PROBLEM TO WORK ON: Once the pictures are set aside, copy the records below exactly as they stand.

[Source records]
* * *
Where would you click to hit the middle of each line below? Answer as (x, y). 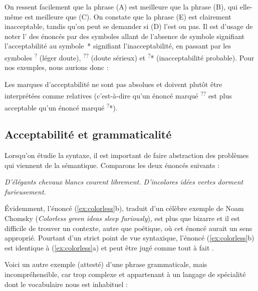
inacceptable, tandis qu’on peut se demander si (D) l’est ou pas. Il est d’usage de (129, 26)
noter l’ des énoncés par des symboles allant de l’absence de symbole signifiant (124, 36)
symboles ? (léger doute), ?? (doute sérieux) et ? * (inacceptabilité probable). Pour (130, 56)
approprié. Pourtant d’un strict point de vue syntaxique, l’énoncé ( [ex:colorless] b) (130, 238)
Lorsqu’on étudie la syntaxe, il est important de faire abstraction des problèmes (127, 155)
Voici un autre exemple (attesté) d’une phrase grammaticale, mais (106, 264)
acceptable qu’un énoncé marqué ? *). (61, 106)
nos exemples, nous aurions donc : (57, 67)
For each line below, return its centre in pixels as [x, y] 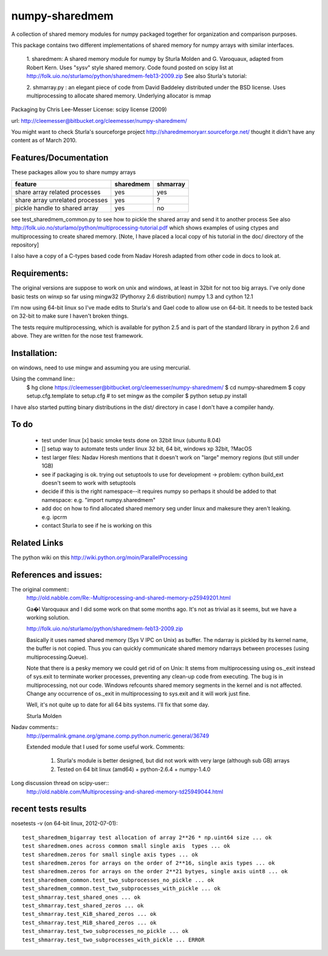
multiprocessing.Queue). [57, 657]
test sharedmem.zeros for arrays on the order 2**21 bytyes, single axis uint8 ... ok [155, 871]
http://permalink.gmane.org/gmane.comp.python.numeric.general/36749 [118, 736]
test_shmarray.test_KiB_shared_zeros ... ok [90, 914]
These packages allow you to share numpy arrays [73, 172]
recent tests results [49, 809]
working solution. [48, 617]
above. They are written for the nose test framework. [77, 336]
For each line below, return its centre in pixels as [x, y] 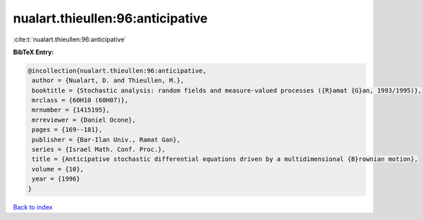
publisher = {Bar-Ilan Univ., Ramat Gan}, [106, 140]
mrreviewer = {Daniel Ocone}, [84, 120]
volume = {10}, [58, 169]
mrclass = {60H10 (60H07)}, [80, 101]
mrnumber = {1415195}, [71, 110]
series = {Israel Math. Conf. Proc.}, [99, 150]
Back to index [33, 207]
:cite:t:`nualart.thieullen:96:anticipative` [70, 39]
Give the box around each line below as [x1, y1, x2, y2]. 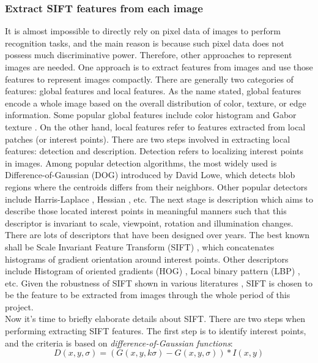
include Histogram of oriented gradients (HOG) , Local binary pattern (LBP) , [5, 264, 300, 277]
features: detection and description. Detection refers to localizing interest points [5, 144, 304, 157]
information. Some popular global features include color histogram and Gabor [5, 108, 297, 121]
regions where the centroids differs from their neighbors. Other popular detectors [5, 180, 308, 193]
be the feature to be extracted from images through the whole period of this [5, 288, 290, 301]
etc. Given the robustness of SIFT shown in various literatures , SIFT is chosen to [5, 276, 312, 289]
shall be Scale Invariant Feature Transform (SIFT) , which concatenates [5, 240, 275, 253]
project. [5, 300, 34, 313]
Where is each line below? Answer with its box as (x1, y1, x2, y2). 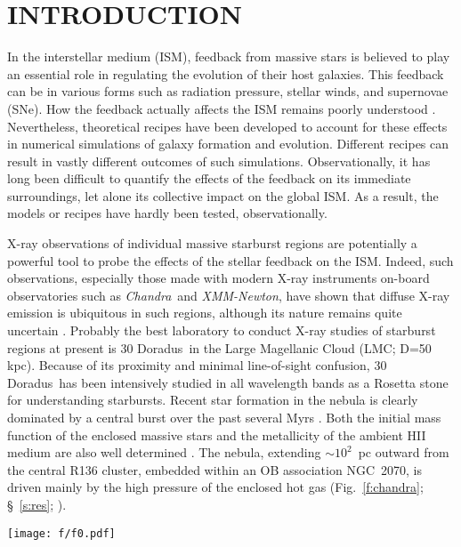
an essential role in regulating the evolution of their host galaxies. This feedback (7, 64, 444, 83)
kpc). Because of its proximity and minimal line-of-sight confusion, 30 (7, 356, 387, 374)
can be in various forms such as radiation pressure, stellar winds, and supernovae (7, 82, 449, 101)
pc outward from (358, 443, 449, 462)
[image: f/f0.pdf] (7, 527, 116, 540)
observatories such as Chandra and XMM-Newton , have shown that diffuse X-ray (7, 286, 450, 304)
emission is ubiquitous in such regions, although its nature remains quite (7, 303, 402, 322)
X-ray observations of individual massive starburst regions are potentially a (7, 234, 417, 253)
* * *
EXPECTED ANSWER:
Where would you click to hit the middle of each line below? Answer as (x, y). 
inacceptable, tandis qu’on peut se demander si (D) l’est ou pas. Il est d’usage de (129, 26)
noter l’ des énoncés par des symboles allant de l’absence de symbole signifiant (124, 36)
symboles ? (léger doute), ?? (doute sérieux) et ? * (inacceptabilité probable). Pour (130, 56)
approprié. Pourtant d’un strict point de vue syntaxique, l’énoncé ( [ex:colorless] b) (130, 238)
Lorsqu’on étudie la syntaxe, il est important de faire abstraction des problèmes (127, 155)
Voici un autre exemple (attesté) d’une phrase grammaticale, mais (106, 264)
acceptable qu’un énoncé marqué ? *). (61, 106)
nos exemples, nous aurions donc : (57, 67)
For each line below, return its centre in pixels as [x, y] 
multiprocessing.Queue). [57, 657]
test sharedmem.zeros for arrays on the order 2**21 bytyes, single axis uint8 ... ok [155, 871]
http://permalink.gmane.org/gmane.comp.python.numeric.general/36749 [118, 736]
test_shmarray.test_KiB_shared_zeros ... ok [90, 914]
These packages allow you to share numpy arrays [73, 172]
recent tests results [49, 809]
working solution. [48, 617]
above. They are written for the nose test framework. [77, 336]
For each line below, return its centre in pixels as [x, y] 
publisher = {Bar-Ilan Univ., Ramat Gan}, [106, 140]
mrreviewer = {Daniel Ocone}, [84, 120]
volume = {10}, [58, 169]
mrclass = {60H10 (60H07)}, [80, 101]
mrnumber = {1415195}, [71, 110]
series = {Israel Math. Conf. Proc.}, [99, 150]
Back to index [33, 207]
:cite:t:`nualart.thieullen:96:anticipative` [70, 39]
Give the box around each line below as [x1, y1, x2, y2]. 
include Histogram of oriented gradients (HOG) , Local binary pattern (LBP) , [5, 264, 300, 277]
features: detection and description. Detection refers to localizing interest points [5, 144, 304, 157]
information. Some popular global features include color histogram and Gabor [5, 108, 297, 121]
regions where the centroids differs from their neighbors. Other popular detectors [5, 180, 308, 193]
be the feature to be extracted from images through the whole period of this [5, 288, 290, 301]
etc. Given the robustness of SIFT shown in various literatures , SIFT is chosen to [5, 276, 312, 289]
shall be Scale Invariant Feature Transform (SIFT) , which concatenates [5, 240, 275, 253]
project. [5, 300, 34, 313]
Where is each line below? Answer with its box as (x1, y1, x2, y2). 
an essential role in regulating the evolution of their host galaxies. This feedback (7, 64, 444, 83)
kpc). Because of its proximity and minimal line-of-sight confusion, 30 (7, 356, 387, 374)
can be in various forms such as radiation pressure, stellar winds, and supernovae (7, 82, 449, 101)
pc outward from (358, 443, 449, 462)
[image: f/f0.pdf] (7, 527, 116, 540)
observatories such as Chandra and XMM-Newton , have shown that diffuse X-ray (7, 286, 450, 304)
emission is ubiquitous in such regions, although its nature remains quite (7, 303, 402, 322)
X-ray observations of individual massive starburst regions are potentially a (7, 234, 417, 253)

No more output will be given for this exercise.